[Stored data]
· · · · ·
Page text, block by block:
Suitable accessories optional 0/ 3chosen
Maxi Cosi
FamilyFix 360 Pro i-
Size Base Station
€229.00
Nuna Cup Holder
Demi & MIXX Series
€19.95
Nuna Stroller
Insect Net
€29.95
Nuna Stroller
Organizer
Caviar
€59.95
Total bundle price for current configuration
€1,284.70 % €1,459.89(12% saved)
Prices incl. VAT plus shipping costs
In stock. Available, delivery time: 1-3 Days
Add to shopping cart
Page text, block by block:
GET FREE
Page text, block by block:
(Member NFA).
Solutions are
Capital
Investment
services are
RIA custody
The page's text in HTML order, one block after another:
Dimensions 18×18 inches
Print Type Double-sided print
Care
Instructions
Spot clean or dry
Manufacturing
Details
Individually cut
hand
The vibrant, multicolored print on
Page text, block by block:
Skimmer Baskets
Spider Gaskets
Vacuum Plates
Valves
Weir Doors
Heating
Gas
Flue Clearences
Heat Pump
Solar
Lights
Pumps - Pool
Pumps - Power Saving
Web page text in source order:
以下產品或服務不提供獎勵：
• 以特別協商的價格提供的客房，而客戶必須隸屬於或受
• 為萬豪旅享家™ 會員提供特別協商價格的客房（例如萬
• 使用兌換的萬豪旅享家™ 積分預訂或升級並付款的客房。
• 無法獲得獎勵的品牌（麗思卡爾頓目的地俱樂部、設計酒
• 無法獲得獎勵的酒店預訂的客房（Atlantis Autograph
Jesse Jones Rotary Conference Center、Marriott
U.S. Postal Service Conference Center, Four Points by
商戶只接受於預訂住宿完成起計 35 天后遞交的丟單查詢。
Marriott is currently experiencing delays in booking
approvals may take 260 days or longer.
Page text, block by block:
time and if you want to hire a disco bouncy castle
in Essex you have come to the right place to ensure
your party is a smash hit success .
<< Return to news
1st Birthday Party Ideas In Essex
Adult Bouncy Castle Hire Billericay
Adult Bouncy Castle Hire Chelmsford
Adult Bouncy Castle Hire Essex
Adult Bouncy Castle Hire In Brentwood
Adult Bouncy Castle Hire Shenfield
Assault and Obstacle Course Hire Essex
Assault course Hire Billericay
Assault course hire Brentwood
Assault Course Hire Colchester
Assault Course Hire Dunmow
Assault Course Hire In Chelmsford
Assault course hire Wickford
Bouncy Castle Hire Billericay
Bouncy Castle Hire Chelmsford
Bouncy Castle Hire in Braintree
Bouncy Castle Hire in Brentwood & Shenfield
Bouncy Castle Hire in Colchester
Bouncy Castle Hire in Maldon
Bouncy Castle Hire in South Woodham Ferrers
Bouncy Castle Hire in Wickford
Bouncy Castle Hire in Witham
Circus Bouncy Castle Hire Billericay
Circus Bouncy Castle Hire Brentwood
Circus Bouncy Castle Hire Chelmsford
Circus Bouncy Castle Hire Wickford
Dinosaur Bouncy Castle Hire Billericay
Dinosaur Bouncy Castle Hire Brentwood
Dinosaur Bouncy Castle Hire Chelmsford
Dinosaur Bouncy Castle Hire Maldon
· · · · ·
Instructions for the task = Exactly as written above, please repeat the entries.

Written answer =
Page text, block by block:
Suitable accessories optional 0/ 3chosen
Maxi Cosi
FamilyFix 360 Pro i-
Size Base Station
€229.00
Nuna Cup Holder
Demi & MIXX Series
€19.95
Nuna Stroller
Insect Net
€29.95
Nuna Stroller
Organizer
Caviar
€59.95
Total bundle price for current configuration
€1,284.70 % €1,459.89(12% saved)
Prices incl. VAT plus shipping costs
In stock. Available, delivery time: 1-3 Days
Add to shopping cart
Page text, block by block:
GET FREE
Page text, block by block:
(Member NFA).
Solutions are
Capital
Investment
services are
RIA custody
The page's text in HTML order, one block after another:
Dimensions 18×18 inches
Print Type Double-sided print
Care
Instructions
Spot clean or dry
Manufacturing
Details
Individually cut
hand
The vibrant, multicolored print on
Page text, block by block:
Skimmer Baskets
Spider Gaskets
Vacuum Plates
Valves
Weir Doors
Heating
Gas
Flue Clearences
Heat Pump
Solar
Lights
Pumps - Pool
Pumps - Power Saving
Web page text in source order:
以下產品或服務不提供獎勵：
• 以特別協商的價格提供的客房，而客戶必須隸屬於或受
• 為萬豪旅享家™ 會員提供特別協商價格的客房（例如萬
• 使用兌換的萬豪旅享家™ 積分預訂或升級並付款的客房。
• 無法獲得獎勵的品牌（麗思卡爾頓目的地俱樂部、設計酒
• 無法獲得獎勵的酒店預訂的客房（Atlantis Autograph
Jesse Jones Rotary Conference Center、Marriott
U.S. Postal Service Conference Center, Four Points by
商戶只接受於預訂住宿完成起計 35 天后遞交的丟單查詢。
Marriott is currently experiencing delays in booking
approvals may take 260 days or longer.
Page text, block by block:
time and if you want to hire a disco bouncy castle
in Essex you have come to the right place to ensure
your party is a smash hit success .
<< Return to news
1st Birthday Party Ideas In Essex
Adult Bouncy Castle Hire Billericay
Adult Bouncy Castle Hire Chelmsford
Adult Bouncy Castle Hire Essex
Adult Bouncy Castle Hire In Brentwood
Adult Bouncy Castle Hire Shenfield
Assault and Obstacle Course Hire Essex
Assault course Hire Billericay
Assault course hire Brentwood
Assault Course Hire Colchester
Assault Course Hire Dunmow
Assault Course Hire In Chelmsford
Assault course hire Wickford
Bouncy Castle Hire Billericay
Bouncy Castle Hire Chelmsford
Bouncy Castle Hire in Braintree
Bouncy Castle Hire in Brentwood & Shenfield
Bouncy Castle Hire in Colchester
Bouncy Castle Hire in Maldon
Bouncy Castle Hire in South Woodham Ferrers
Bouncy Castle Hire in Wickford
Bouncy Castle Hire in Witham
Circus Bouncy Castle Hire Billericay
Circus Bouncy Castle Hire Brentwood
Circus Bouncy Castle Hire Chelmsford
Circus Bouncy Castle Hire Wickford
Dinosaur Bouncy Castle Hire Billericay
Dinosaur Bouncy Castle Hire Brentwood
Dinosaur Bouncy Castle Hire Chelmsford
Dinosaur Bouncy Castle Hire Maldon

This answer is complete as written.